→ Directions
All lines below starting at the one that holds "Ehrenmitglied Walter Gasser feierte (102, 11)" and ending at the one that holds "v : 打开插入因子，改变插入因子为v [143, 198]" should be printed exactly, ends included. Pictures should not be printed, nor anything else.

→ Saved entries
* * * * *
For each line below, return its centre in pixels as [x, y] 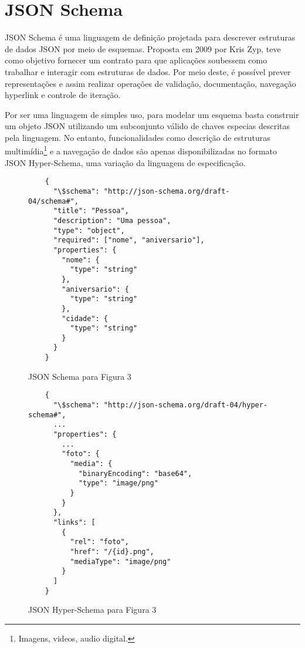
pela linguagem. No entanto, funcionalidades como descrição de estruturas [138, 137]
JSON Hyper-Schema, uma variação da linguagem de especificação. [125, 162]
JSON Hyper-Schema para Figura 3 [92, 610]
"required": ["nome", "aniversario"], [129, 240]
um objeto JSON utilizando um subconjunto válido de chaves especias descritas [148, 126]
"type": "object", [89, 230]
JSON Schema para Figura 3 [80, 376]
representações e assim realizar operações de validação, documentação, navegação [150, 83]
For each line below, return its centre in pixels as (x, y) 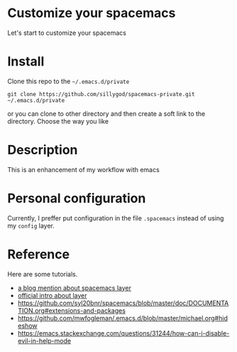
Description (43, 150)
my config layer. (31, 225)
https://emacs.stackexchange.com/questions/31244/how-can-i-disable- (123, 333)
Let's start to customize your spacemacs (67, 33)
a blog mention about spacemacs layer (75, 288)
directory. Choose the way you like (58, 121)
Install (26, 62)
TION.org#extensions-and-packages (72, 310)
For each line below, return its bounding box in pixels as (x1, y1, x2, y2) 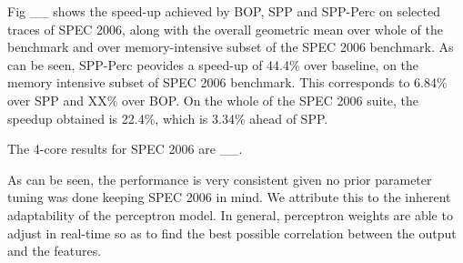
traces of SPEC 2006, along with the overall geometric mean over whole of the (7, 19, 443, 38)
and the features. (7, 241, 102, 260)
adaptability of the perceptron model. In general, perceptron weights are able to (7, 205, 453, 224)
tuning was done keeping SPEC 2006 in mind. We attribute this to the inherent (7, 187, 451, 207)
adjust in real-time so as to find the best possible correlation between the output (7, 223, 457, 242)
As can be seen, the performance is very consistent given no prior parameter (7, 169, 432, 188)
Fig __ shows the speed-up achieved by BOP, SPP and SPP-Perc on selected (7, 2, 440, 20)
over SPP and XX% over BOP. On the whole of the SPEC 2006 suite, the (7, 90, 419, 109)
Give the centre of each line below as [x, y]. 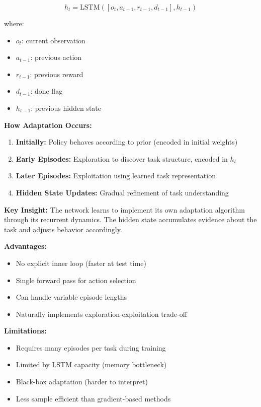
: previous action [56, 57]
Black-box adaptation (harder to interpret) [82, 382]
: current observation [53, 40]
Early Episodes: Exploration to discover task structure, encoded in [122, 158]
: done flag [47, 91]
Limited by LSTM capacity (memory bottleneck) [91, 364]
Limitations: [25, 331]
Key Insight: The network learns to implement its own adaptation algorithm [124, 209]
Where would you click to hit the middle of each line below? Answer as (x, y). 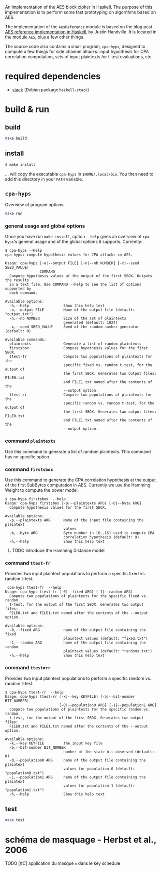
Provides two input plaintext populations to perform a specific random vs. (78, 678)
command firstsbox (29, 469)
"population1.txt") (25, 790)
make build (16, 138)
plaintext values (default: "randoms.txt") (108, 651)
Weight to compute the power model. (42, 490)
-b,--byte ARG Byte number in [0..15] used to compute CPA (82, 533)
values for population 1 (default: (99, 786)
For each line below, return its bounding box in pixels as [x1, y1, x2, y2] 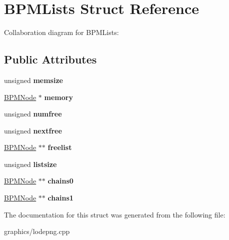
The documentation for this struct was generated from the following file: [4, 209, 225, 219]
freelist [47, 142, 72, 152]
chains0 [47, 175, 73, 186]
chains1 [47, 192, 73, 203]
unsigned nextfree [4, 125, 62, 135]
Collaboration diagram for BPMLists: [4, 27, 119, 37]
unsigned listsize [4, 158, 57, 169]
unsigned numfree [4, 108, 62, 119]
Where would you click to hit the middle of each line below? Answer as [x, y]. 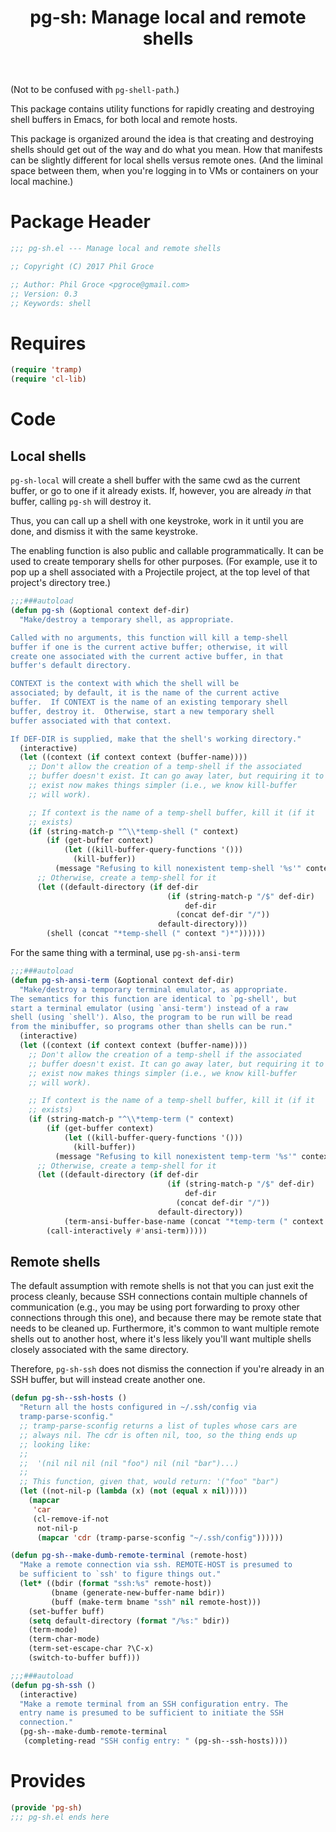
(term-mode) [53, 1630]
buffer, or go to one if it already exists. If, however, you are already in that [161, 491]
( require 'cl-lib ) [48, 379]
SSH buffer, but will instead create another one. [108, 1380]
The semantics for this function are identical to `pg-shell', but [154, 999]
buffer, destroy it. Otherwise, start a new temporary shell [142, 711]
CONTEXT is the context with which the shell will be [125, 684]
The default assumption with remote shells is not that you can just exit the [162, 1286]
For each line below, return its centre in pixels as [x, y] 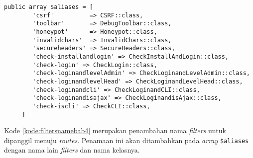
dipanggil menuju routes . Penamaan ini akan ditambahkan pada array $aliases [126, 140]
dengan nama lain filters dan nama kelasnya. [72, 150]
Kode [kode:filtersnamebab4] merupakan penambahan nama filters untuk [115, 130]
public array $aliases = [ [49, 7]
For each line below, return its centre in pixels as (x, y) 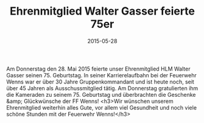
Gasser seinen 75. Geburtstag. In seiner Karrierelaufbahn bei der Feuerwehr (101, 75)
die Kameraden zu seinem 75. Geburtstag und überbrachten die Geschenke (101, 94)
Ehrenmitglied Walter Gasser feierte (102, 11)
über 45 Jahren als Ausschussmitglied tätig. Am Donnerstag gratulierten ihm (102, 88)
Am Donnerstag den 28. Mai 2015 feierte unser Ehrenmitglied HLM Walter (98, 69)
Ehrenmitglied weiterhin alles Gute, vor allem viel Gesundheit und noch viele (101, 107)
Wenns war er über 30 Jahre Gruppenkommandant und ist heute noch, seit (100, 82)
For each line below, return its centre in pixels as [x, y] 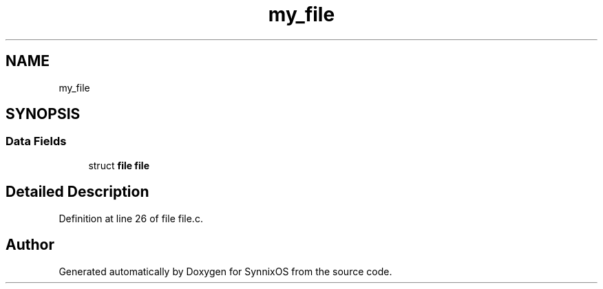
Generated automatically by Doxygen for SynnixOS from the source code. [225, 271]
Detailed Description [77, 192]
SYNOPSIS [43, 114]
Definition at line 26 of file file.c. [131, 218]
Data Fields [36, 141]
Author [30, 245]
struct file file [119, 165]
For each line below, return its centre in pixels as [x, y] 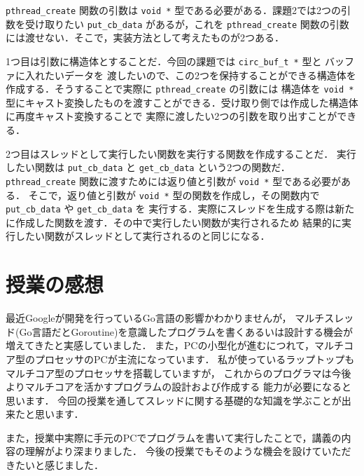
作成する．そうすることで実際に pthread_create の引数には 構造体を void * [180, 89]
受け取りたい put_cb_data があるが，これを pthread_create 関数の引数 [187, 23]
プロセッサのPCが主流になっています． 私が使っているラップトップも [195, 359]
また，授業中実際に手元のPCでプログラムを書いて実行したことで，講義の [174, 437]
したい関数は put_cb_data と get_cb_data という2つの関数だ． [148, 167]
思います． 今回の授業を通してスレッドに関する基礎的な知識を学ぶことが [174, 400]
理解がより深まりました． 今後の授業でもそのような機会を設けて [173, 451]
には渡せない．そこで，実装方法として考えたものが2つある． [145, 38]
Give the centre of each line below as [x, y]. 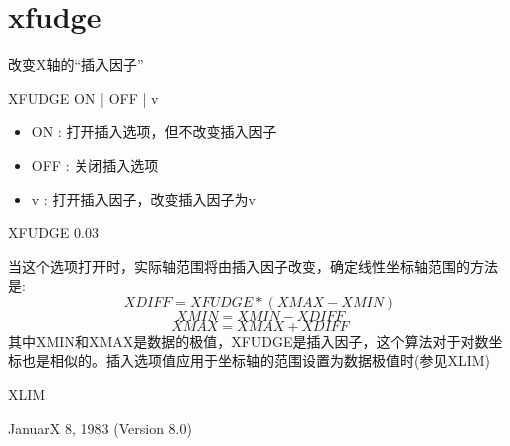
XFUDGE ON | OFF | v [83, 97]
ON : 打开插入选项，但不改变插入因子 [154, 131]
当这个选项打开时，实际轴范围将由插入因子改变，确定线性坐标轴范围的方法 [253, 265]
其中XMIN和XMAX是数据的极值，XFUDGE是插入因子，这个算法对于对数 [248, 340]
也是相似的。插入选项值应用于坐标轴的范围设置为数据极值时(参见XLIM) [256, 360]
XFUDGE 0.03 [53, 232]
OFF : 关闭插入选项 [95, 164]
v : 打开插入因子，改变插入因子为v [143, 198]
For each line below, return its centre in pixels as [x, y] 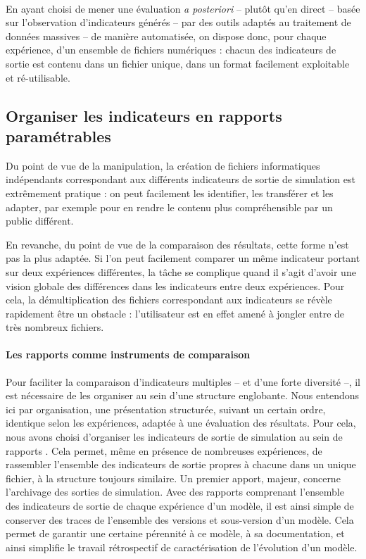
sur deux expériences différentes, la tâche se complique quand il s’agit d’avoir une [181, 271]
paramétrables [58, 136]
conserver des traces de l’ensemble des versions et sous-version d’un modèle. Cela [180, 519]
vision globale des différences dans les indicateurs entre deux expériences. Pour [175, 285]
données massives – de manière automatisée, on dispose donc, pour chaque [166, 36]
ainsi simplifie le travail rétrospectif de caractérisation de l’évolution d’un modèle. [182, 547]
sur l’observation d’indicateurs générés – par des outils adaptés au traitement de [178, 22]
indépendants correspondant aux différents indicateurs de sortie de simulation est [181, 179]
* * * * *
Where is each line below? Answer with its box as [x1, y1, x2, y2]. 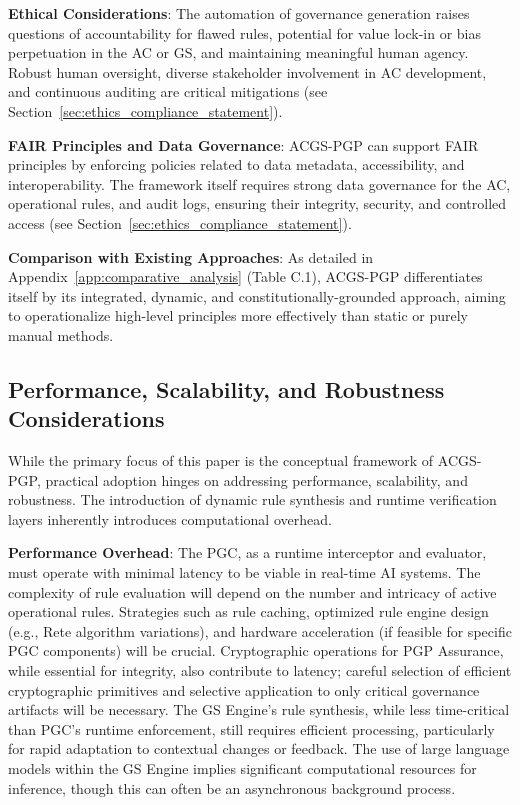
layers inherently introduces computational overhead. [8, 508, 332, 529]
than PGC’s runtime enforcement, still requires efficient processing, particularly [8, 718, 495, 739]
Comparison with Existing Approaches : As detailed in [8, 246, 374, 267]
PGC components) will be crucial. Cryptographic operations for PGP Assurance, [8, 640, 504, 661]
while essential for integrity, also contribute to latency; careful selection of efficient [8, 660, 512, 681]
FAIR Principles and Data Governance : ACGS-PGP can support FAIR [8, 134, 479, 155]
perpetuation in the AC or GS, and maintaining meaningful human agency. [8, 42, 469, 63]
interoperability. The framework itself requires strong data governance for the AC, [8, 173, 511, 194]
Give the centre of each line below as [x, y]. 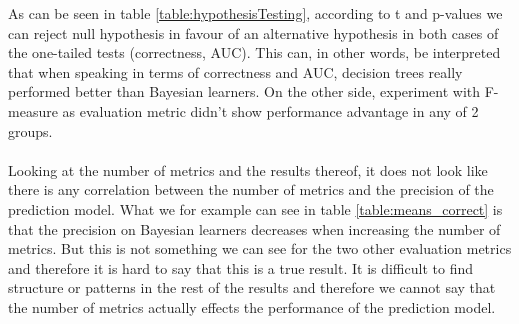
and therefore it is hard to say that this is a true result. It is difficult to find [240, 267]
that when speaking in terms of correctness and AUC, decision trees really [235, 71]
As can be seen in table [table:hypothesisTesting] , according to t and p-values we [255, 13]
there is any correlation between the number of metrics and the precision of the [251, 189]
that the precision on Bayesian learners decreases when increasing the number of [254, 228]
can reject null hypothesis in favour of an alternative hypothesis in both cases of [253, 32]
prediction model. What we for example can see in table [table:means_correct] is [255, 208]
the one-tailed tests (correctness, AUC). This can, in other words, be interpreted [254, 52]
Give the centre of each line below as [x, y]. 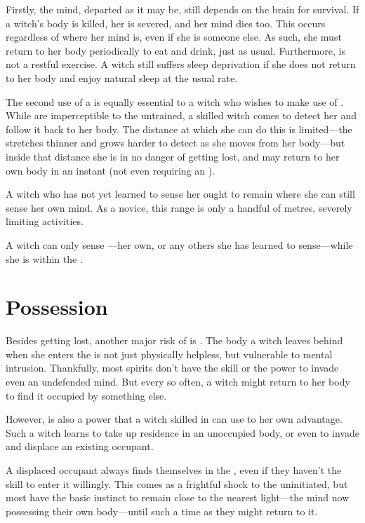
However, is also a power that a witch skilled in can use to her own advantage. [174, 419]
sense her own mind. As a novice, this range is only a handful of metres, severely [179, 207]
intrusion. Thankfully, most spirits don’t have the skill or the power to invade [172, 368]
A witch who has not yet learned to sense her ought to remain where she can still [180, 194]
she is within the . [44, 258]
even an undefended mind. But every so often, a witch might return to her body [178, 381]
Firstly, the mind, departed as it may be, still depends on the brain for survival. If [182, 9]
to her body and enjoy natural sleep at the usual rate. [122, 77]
* * * * *
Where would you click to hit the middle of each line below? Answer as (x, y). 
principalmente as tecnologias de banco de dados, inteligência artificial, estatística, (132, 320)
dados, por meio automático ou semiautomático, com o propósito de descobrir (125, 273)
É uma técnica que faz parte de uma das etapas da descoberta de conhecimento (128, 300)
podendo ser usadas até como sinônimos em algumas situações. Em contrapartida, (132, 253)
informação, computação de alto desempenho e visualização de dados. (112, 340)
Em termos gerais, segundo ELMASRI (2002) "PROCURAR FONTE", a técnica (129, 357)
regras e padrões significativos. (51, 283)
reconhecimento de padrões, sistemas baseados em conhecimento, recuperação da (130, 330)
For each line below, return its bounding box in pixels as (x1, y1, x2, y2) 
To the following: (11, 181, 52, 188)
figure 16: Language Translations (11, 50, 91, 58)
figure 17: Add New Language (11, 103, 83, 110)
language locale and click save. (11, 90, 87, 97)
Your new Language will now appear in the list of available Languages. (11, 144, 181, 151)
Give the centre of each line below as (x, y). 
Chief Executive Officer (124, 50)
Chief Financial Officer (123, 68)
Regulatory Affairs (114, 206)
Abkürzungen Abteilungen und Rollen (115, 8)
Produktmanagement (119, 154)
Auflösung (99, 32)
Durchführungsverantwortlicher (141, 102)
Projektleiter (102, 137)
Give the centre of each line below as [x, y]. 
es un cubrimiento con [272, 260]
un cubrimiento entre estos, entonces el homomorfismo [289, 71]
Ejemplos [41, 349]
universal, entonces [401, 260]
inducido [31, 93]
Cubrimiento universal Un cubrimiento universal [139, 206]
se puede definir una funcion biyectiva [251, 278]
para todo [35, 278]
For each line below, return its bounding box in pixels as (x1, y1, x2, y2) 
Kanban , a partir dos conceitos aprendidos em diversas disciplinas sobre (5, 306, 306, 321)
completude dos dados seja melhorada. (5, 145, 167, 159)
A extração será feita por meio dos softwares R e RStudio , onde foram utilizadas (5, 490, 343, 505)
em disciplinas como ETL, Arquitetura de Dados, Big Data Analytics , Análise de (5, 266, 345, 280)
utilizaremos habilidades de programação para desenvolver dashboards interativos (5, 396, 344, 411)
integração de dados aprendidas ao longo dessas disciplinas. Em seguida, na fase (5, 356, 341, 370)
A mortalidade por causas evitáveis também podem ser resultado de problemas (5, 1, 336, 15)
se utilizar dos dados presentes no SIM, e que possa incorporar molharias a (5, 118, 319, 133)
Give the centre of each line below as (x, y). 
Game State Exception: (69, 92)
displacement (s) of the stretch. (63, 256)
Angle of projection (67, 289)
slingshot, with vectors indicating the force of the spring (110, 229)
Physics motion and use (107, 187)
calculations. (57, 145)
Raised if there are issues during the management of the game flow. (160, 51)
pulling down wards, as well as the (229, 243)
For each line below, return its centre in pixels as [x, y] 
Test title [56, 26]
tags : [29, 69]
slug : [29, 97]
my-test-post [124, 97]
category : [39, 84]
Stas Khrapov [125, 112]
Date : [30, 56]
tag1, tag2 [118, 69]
* * * * *
→ Written response
Ehrenmitglied Walter Gasser feierte (102, 11)
über 45 Jahren als Ausschussmitglied tätig. Am Donnerstag gratulierten ihm (102, 88)
Am Donnerstag den 28. Mai 2015 feierte unser Ehrenmitglied HLM Walter (98, 69)
Ehrenmitglied weiterhin alles Gute, vor allem viel Gesundheit und noch viele (101, 107)
Wenns war er über 30 Jahre Gruppenkommandant und ist heute noch, seit (100, 82)
For each line below, return its centre in pixels as [x, y] 
Generated automatically by Doxygen for SynnixOS from the source code. [225, 271]
Detailed Description [77, 192]
SYNOPSIS [43, 114]
Definition at line 26 of file file.c. [131, 218]
Data Fields [36, 141]
Author [30, 245]
struct file file [119, 165]
For each line below, return its centre in pixels as [x, y] 
作成する．そうすることで実際に pthread_create の引数には 構造体を void * [180, 89]
受け取りたい put_cb_data があるが，これを pthread_create 関数の引数 [187, 23]
プロセッサのPCが主流になっています． 私が使っているラップトップも [195, 359]
また，授業中実際に手元のPCでプログラムを書いて実行したことで，講義の [174, 437]
したい関数は put_cb_data と get_cb_data という2つの関数だ． [148, 167]
思います． 今回の授業を通してスレッドに関する基礎的な知識を学ぶことが [174, 400]
理解がより深まりました． 今後の授業でもそのような機会を設けて [173, 451]
には渡せない．そこで，実装方法として考えたものが2つある． [145, 38]
Give the centre of each line below as [x, y]. 
XFUDGE ON | OFF | v [83, 97]
ON : 打开插入选项，但不改变插入因子 [154, 131]
当这个选项打开时，实际轴范围将由插入因子改变，确定线性坐标轴范围的方法 [253, 265]
其中XMIN和XMAX是数据的极值，XFUDGE是插入因子，这个算法对于对数 [248, 340]
也是相似的。插入选项值应用于坐标轴的范围设置为数据极值时(参见XLIM) [256, 360]
XFUDGE 0.03 [53, 232]
OFF : 关闭插入选项 [95, 164]
v : 打开插入因子，改变插入因子为v [143, 198]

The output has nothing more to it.